**What is needed:** Leave out the pictures and transcribe the rest of the records exactly.

**Materials provided:**
++++++++++++++++++++

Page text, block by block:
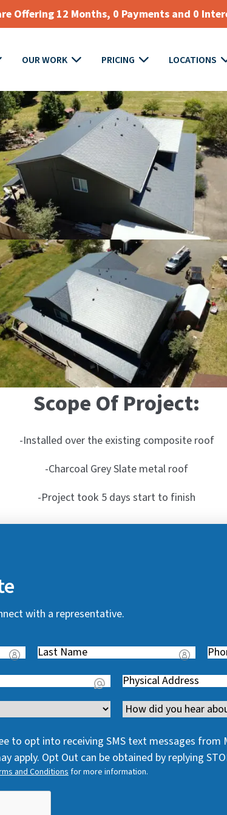
Offering 12 Months, 0 Payments and 0
OUR WORK PRICING LOCATIONS
Scope Of Project:
-Installed over the existing composite roof
-Charcoal Grey Slate metal roof
-Project took 5 days start to finish
with a representative.
Last
R
e
q
u
i
r
e
q
u
r
e
Address(
e
u
i
r
Channel
to opt into receiving SMS text messages
apply. Opt Out can be obtained by replying
and Conditions for more information.
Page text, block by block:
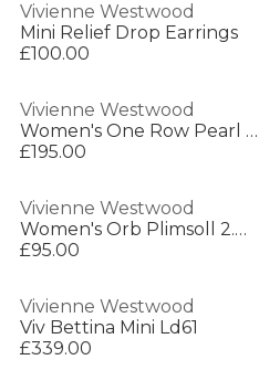
Vivienne Westwood
Mini Relief Drop Earrings
£100.00
Vivienne Westwood
Women's One Row Pearl Bas Relief Choker Necklace
£195.00
Vivienne Westwood
Women's Orb Plimsoll 2.0 Trainers
£95.00
Vivienne Westwood
Viv Bettina Mini Ld61
£339.00
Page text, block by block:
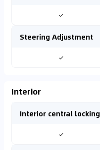
✓
Steering Adjustment
✓
Interior
Interior central locking
✓
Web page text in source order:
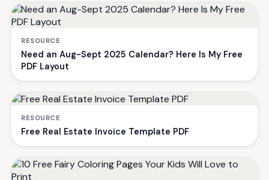
RESOURCE
Need an Aug-Sept 2025 Calendar? Here Is My Free
PDF Layout
RESOURCE
Free Real Estate Invoice Template PDF
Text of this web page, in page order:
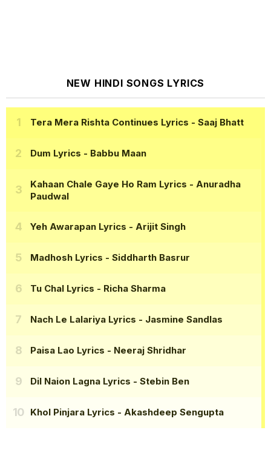
NEW HINDI SONGS LYRICS
Tera Mera Rishta Continues Lyrics - Saaj Bhatt
Dum Lyrics - Babbu Maan
Kahaan Chale Gaye Ho Ram Lyrics - Anuradha
Paudwal
Yeh Awarapan Lyrics - Arijit Singh
Madhosh Lyrics - Siddharth Basrur
Tu Chal Lyrics - Richa Sharma
Nach Le Lalariya Lyrics - Jasmine Sandlas
Paisa Lao Lyrics - Neeraj Shridhar
Dil Naion Lagna Lyrics - Stebin Ben
Khol Pinjara Lyrics - Akashdeep Sengupta
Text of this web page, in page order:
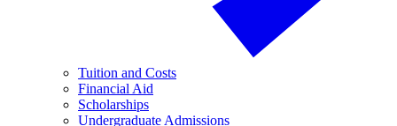
Tuition and Costs
Financial Aid
Scholarships
Undergraduate Admissions
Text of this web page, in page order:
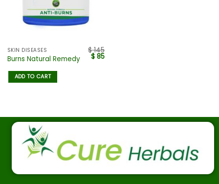
SKIN DISEASES
Burns Natural Remedy
$145
$ 85
ADD TO CART
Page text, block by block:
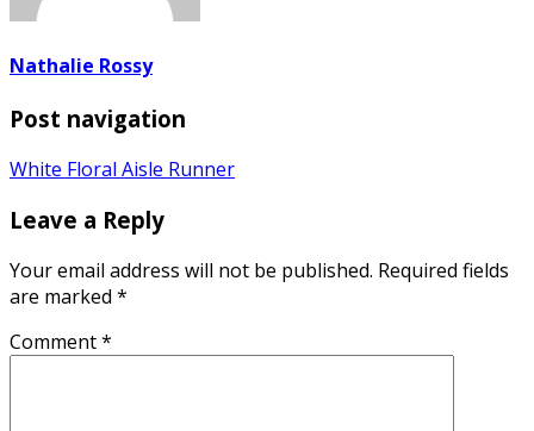
Nathalie Rossy
Post navigation
White Floral Aisle Runner
Leave a Reply
Your email address will not be published. Required fields
are marked *
Comment*
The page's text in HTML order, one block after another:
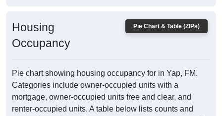
Pie Chart & Table (ZIPs)
Housing
Occupancy
Pie chart showing housing occupancy for in Yap, FM.
Categories include owner-occupied units with a
mortgage, owner-occupied units free and clear, and
renter-occupied units. A table below lists counts and
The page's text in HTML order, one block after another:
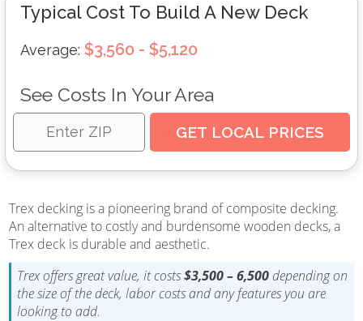
Typical Cost To Build A New Deck
Average: $3,560 - $5,120
See Costs In Your Area
Trex decking is a pioneering brand of composite decking.
An alternative to costly and burdensome wooden decks, a
Trex deck is durable and aesthetic.
Trex offers great value, it costs$3,500 – 6,500depending on
the size of the deck, labor costs and any features you are
looking to add.
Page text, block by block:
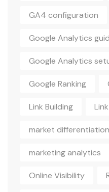
GA4 configuration
Google Analytics
Google Analytics
Google Ranking
Link Building
market differentiation
marketing analytics
Online Visibility
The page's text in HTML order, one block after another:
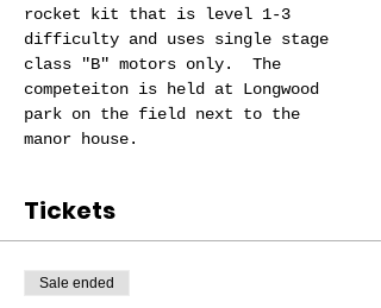
rocket kit that is level 1-3
difficulty and uses single stage
class "B" motors only.  The
competeiton is held at Longwood
park on the field next to the
manor house.
Tickets
Sale ended
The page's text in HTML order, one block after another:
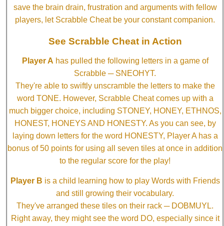
save the brain drain, frustration and arguments with fellow
players, let Scrabble Cheat be your constant companion.
See Scrabble Cheat in Action
Player A has pulled the following letters in a game of
Scrabble ─ SNEOHYT.
They're able to swiftly unscramble the letters to make the
word TONE. However, Scrabble Cheat comes up with a
much bigger choice, including STONEY, HONEY, ETHNOS,
HONEST, HONEYS AND HONESTY. As you can see, by
laying down letters for the word HONESTY, Player A has a
bonus of 50 points for using all seven tiles at once in addition
to the regular score for the play!
Player B is a child learning how to play Words with Friends
and still growing their vocabulary.
They've arranged these tiles on their rack ─ DOBMUYL.
Right away, they might see the word DO, especially since it
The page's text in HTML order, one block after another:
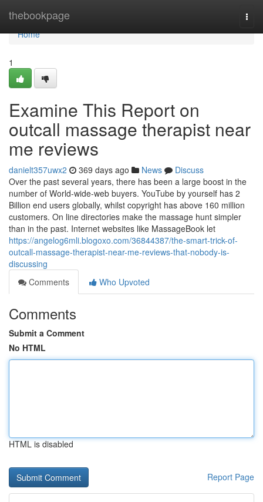
thebookpage
Home
Home
1
Examine This Report on
outcall massage therapist near
me reviews
danielt357uwx2 369 days ago News
Discuss
Over the past several years, there has been a large boost in the
number of World-wide-web buyers. YouTube by yourself has 2
Billion end users globally, whilst copyright has above 160 million
customers. On line directories make the massage hunt simpler
than in the past. Internet websites like MassageBook let
https://angelog6mli.blogoxo.com/36844387/the-smart-trick-of-
outcall-massage-therapist-near-me-reviews-that-nobody-is-
discussing
Comments
Who Upvoted
Comments
Submit a Comment
No HTML
HTML is disabled
Report Page
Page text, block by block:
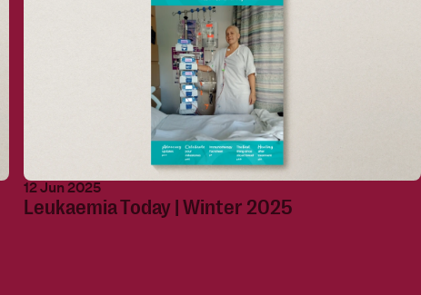
12 Jun 2025
Leukaemia Today | Winter 2025
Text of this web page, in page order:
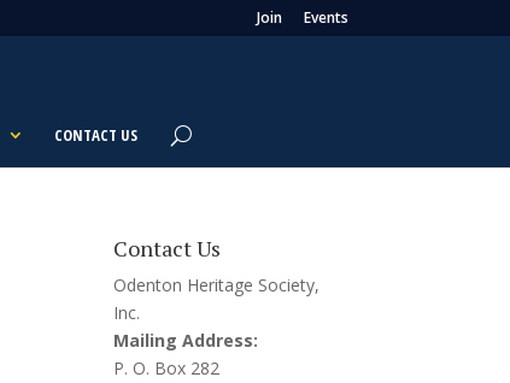
Join Events
CONTACT US
Contact Us
Odenton Heritage Society,
Inc.
Mailing Address:
P. O. Box 282
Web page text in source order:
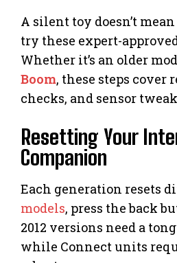
A silent toy doesn’t
try these expert-
Whether it’s an older
Boom, these steps cover
checks, and sensor
Resetting Your
Companion
Each generation resets
models, press the back
2012 versions need a
while Connect units
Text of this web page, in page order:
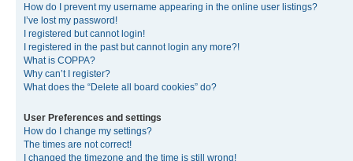
How do I prevent my username appearing in the online user listings?
I’ve lost my password!
I registered but cannot login!
I registered in the past but cannot login any more?!
What is COPPA?
Why can’t I register?
What does the “Delete all board cookies” do?
User Preferences and settings
How do I change my settings?
The times are not correct!
I changed the timezone and the time is still wrong!
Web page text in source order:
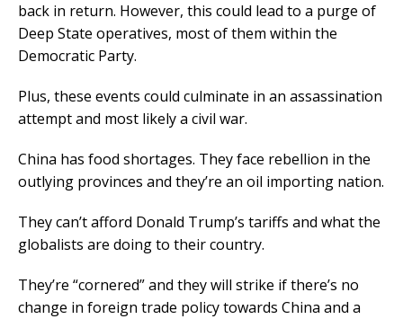
back in return. However, this could lead to a purge of
Deep State operatives, most of them within the
Democratic Party.
Plus, these events could culminate in an assassination
attempt and most likely a civil war.
China has food shortages. They face rebellion in the
outlying provinces and they’re an oil importing nation.
They can’t afford Donald Trump’s tariffs and what the
globalists are doing to their country.
They’re “cornered” and they will strike if there’s no
change in foreign trade policy towards China and a
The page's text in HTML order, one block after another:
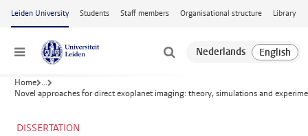
Skip to main content
Leiden University Students Staff members Organisational structure Library
Menu
Home ...
Novel approaches for direct exoplanet imaging: theory, simulations and
DISSERTATION
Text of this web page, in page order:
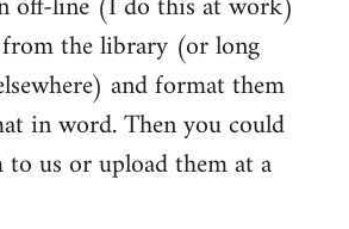
the library (or long
and format them
in word. Then you could
us or upload them at a
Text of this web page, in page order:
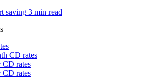
saving 3 min read
CD rates
CD rates
CD rates
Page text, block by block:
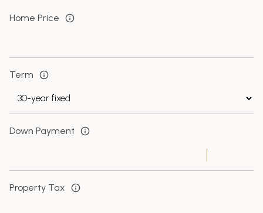
Home Price
Term
Down Payment
Property Tax
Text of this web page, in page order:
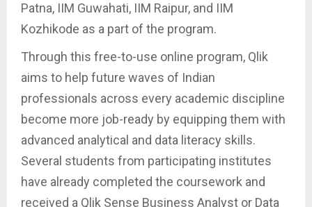
Patna, IIM Guwahati, IIM Raipur, and IIM
Kozhikode as a part of the program.
Through this free-to-use online program, Qlik
aims to help future waves of Indian
professionals across every academic discipline
become more job-ready by equipping them with
advanced analytical and data literacy skills.
Several students from participating institutes
have already completed the coursework and
received a Qlik Sense Business Analyst or Data
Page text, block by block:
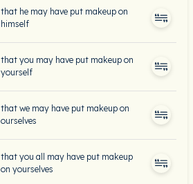
that he may have put makeup on
himself
that you may have put makeup on
yourself
that we may have put makeup on
ourselves
that you all may have put makeup
on yourselves
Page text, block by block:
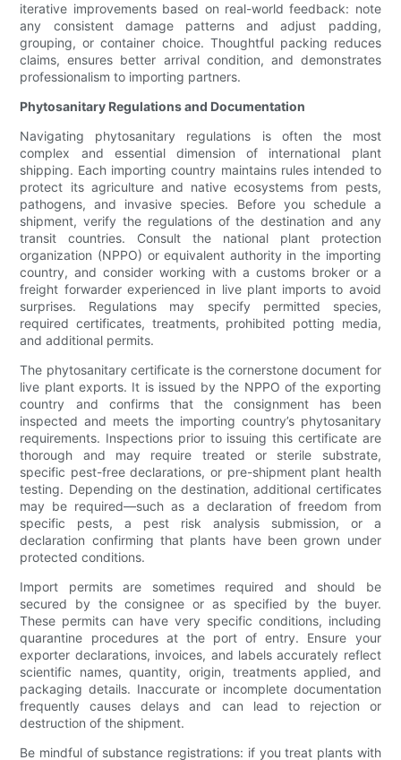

++++++++++++++++++++

**Response to this task:**
Page text, block by block:
Offering 12 Months, 0 Payments and 0
OUR WORK PRICING LOCATIONS
Scope Of Project:
-Installed over the existing composite roof
-Charcoal Grey Slate metal roof
-Project took 5 days start to finish
with a representative.
Last
R
e
q
u
i
r
e
q
u
r
e
Address(
e
u
i
r
Channel
to opt into receiving SMS text messages
apply. Opt Out can be obtained by replying
and Conditions for more information.
Page text, block by block:
Vivienne Westwood
Mini Relief Drop Earrings
£100.00
Vivienne Westwood
Women's One Row Pearl Bas Relief Choker Necklace
£195.00
Vivienne Westwood
Women's Orb Plimsoll 2.0 Trainers
£95.00
Vivienne Westwood
Viv Bettina Mini Ld61
£339.00
Page text, block by block:
✓
Steering Adjustment
✓
Interior
Interior central locking
✓
Web page text in source order:
RESOURCE
Need an Aug-Sept 2025 Calendar? Here Is My Free
PDF Layout
RESOURCE
Free Real Estate Invoice Template PDF
Text of this web page, in page order:
NEW HINDI SONGS LYRICS
Tera Mera Rishta Continues Lyrics - Saaj Bhatt
Dum Lyrics - Babbu Maan
Kahaan Chale Gaye Ho Ram Lyrics - Anuradha
Paudwal
Yeh Awarapan Lyrics - Arijit Singh
Madhosh Lyrics - Siddharth Basrur
Tu Chal Lyrics - Richa Sharma
Nach Le Lalariya Lyrics - Jasmine Sandlas
Paisa Lao Lyrics - Neeraj Shridhar
Dil Naion Lagna Lyrics - Stebin Ben
Khol Pinjara Lyrics - Akashdeep Sengupta
Text of this web page, in page order:
Tuition and Costs
Financial Aid
Scholarships
Undergraduate Admissions
Text of this web page, in page order:
SKIN DISEASES
Burns Natural Remedy
$145
$ 85
ADD TO CART
Page text, block by block:
Nathalie Rossy
Post navigation
White Floral Aisle Runner
Leave a Reply
Your email address will not be published. Required fields
are marked *
Comment*
The page's text in HTML order, one block after another:
Pie Chart & Table (ZIPs)
Housing
Occupancy
Pie chart showing housing occupancy for in Yap, FM.
Categories include owner-occupied units with a
mortgage, owner-occupied units free and clear, and
renter-occupied units. A table below lists counts and
The page's text in HTML order, one block after another:
Typical Cost To Build A New Deck
Average: $3,560 - $5,120
See Costs In Your Area
Trex decking is a pioneering brand of composite decking.
An alternative to costly and burdensome wooden decks, a
Trex deck is durable and aesthetic.
Trex offers great value, it costs$3,500 – 6,500depending on
the size of the deck, labor costs and any features you are
looking to add.
Page text, block by block:
GA4 configuration
Google Analytics
Google Analytics
Google Ranking
Link Building
market differentiation
marketing analytics
Online Visibility
The page's text in HTML order, one block after another:
rocket kit that is level 1-3
difficulty and uses single stage
class "B" motors only.  The
competeiton is held at Longwood
park on the field next to the
manor house.
Tickets
Sale ended
The page's text in HTML order, one block after another:
save the brain drain, frustration and arguments with fellow
players, let Scrabble Cheat be your constant companion.
See Scrabble Cheat in Action
Player A has pulled the following letters in a game of
Scrabble ─ SNEOHYT.
They're able to swiftly unscramble the letters to make the
word TONE. However, Scrabble Cheat comes up with a
much bigger choice, including STONEY, HONEY, ETHNOS,
HONEST, HONEYS AND HONESTY. As you can see, by
laying down letters for the word HONESTY, Player A has a
bonus of 50 points for using all seven tiles at once in addition
to the regular score for the play!
Player B is a child learning how to play Words with Friends
and still growing their vocabulary.
They've arranged these tiles on their rack ─ DOBMUYL.
Right away, they might see the word DO, especially since it
The page's text in HTML order, one block after another:
thebookpage
Home
Home
1
Examine This Report on
outcall massage therapist near
me reviews
danielt357uwx2 369 days ago News
Discuss
Over the past several years, there has been a large boost in the
number of World-wide-web buyers. YouTube by yourself has 2
Billion end users globally, whilst copyright has above 160 million
customers. On line directories make the massage hunt simpler
than in the past. Internet websites like MassageBook let
https://angelog6mli.blogoxo.com/36844387/the-smart-trick-of-
outcall-massage-therapist-near-me-reviews-that-nobody-is-
discussing
Comments
Who Upvoted
Comments
Submit a Comment
No HTML
HTML is disabled
Report Page
Page text, block by block:
12 Jun 2025
Leukaemia Today | Winter 2025
Text of this web page, in page order:
Join Events
CONTACT US
Contact Us
Odenton Heritage Society,
Inc.
Mailing Address:
P. O. Box 282
Web page text in source order:
A silent toy doesn’t
try these expert-
Whether it’s an older
Boom, these steps cover
checks, and sensor
Resetting Your
Companion
Each generation resets
models, press the back
2012 versions need a
while Connect units
Text of this web page, in page order:
How do I prevent my username appearing in the online user listings?
I’ve lost my password!
I registered but cannot login!
I registered in the past but cannot login any more?!
What is COPPA?
Why can’t I register?
What does the “Delete all board cookies” do?
User Preferences and settings
How do I change my settings?
The times are not correct!
I changed the timezone and the time is still wrong!
Web page text in source order:
back in return. However, this could lead to a purge of
Deep State operatives, most of them within the
Democratic Party.
Plus, these events could culminate in an assassination
attempt and most likely a civil war.
China has food shortages. They face rebellion in the
outlying provinces and they’re an oil importing nation.
They can’t afford Donald Trump’s tariffs and what the
globalists are doing to their country.
They’re “cornered” and they will strike if there’s no
change in foreign trade policy towards China and a
The page's text in HTML order, one block after another:
Skip to main content
Leiden University Students Staff members Organisational structure Library
Menu
Home ...
Novel approaches for direct exoplanet imaging: theory, simulations and
DISSERTATION
Text of this web page, in page order:
the library (or long
and format them
in word. Then you could
us or upload them at a
Text of this web page, in page order:
saving 3 min read
CD rates
CD rates
CD rates
Page text, block by block:
Home Price
Term
Down Payment
Property Tax
Text of this web page, in page order:
Patna, IIM Guwahati, IIM Raipur, and IIM
Kozhikode as a part of the program.
Through this free-to-use online program, Qlik
aims to help future waves of Indian
professionals across every academic discipline
become more job-ready by equipping them with
advanced analytical and data literacy skills.
Several students from participating institutes
have already completed the coursework and
received a Qlik Sense Business Analyst or Data
Page text, block by block:
that he may have put makeup on
himself
that you may have put makeup on
yourself
that we may have put makeup on
ourselves
that you all may have put makeup
on yourselves
Page text, block by block:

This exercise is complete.